- Country: India
- State: Telangana
- District: Suryapet

Government
- • Sarpanch: Bachalakuri Srinu

Population (2011)
- • Total: 5,265

Languages
- • Official: Telugu
- Time zone: UTC+5:30 (IST)
- Postal code: 508201
- Vehicle registration: TS 29
- Website: telangana.gov.in

= Kalmalcheruvu =

Kalmalcheruvu is one of the largest villages in the Garidepally mandal, Suryapet district in Telangana, India. It is located 7 km from the Garidepalli. The village got its name from the lotus flowers ("Kaluvalu") in one of the two lakes ("Cheruvu") belonged to the village.

==Temples==
- Venkateswaralayam (which is one of the oldest temples, which also have a "Shivlaya".
- Ramalayam, Ayyappa Swami Temple, Saibaba & Hanuman temple and construct the Narasimha Swamy temple and a Christian church & Mahjid.

==Schools==
- Government high school and primary school.
- Private school also is there.

==Economy==
The village mainly supports itself through agriculture, especially rice farming. There are three rice mills available in the village.

==Amenities==
The usual amenities of village life are available, including small shops. Kalmalcheruvu has a Zilla Parishad (local government) high school, a primary school, and a private school.
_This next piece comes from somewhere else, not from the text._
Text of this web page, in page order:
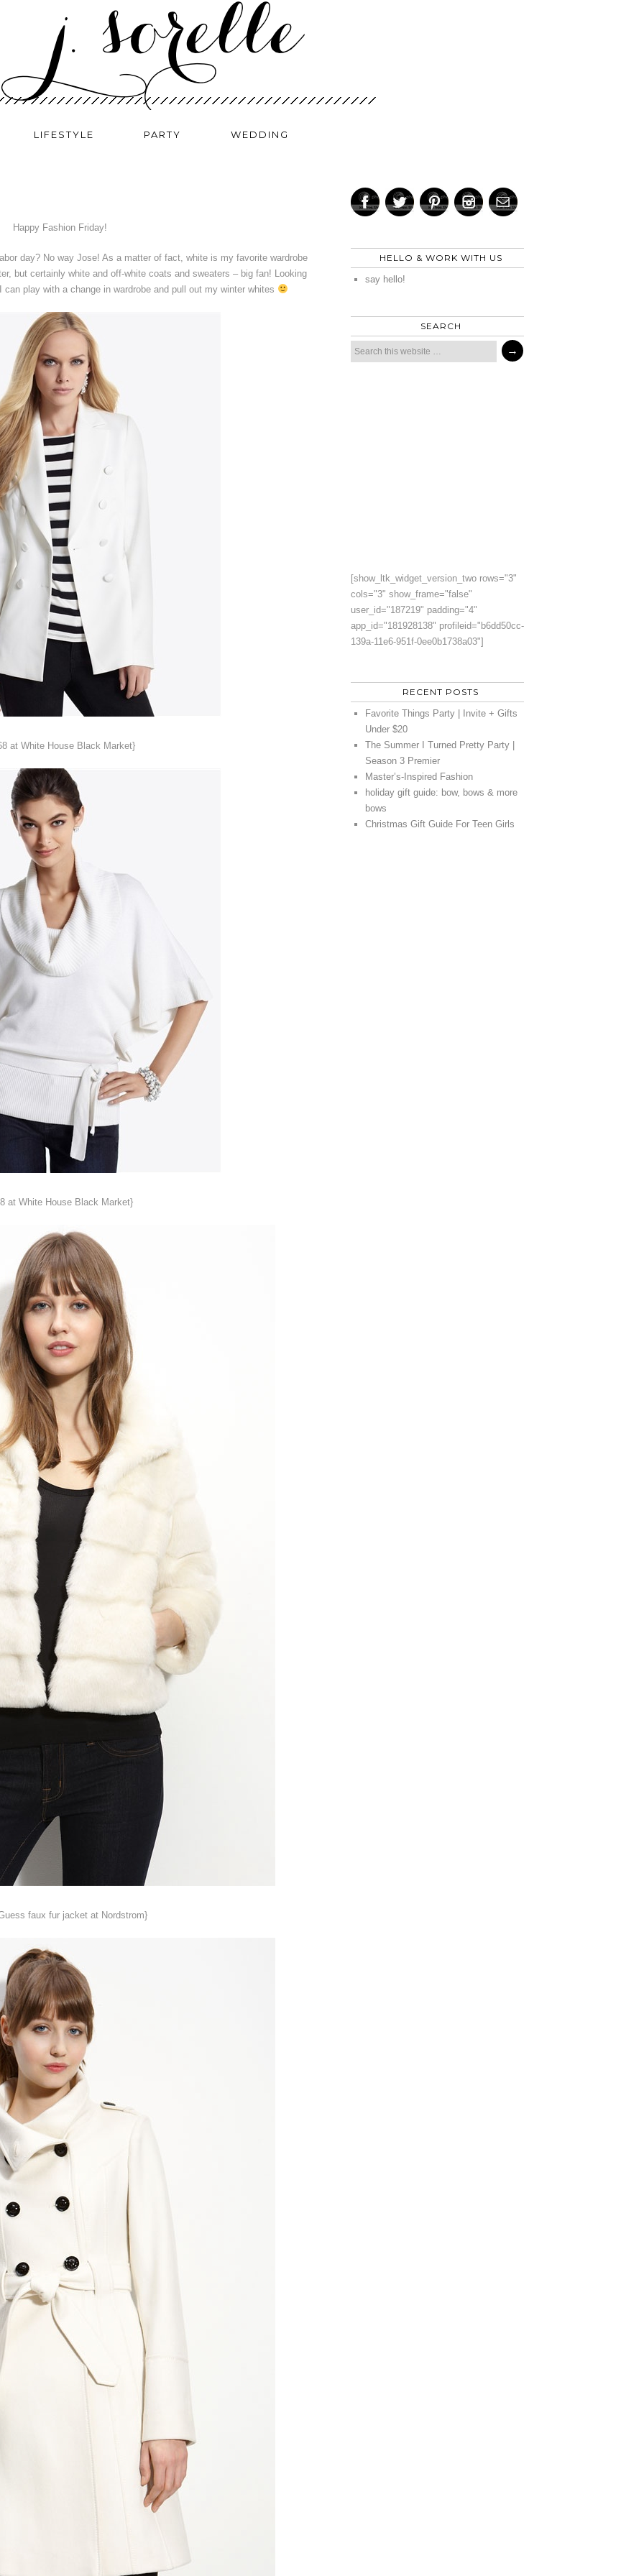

The government-run school is now more popular than the private school. The major government hospital for the region is located at the village.

The roads are now in not good condition. Only 1 buses serve the village that to at morning 4oClock. Proposed facilities for village improvement include a primary health care centre and a library.

The number of voters in the village is around 4,000. One of the major panchayat in Suryapet district.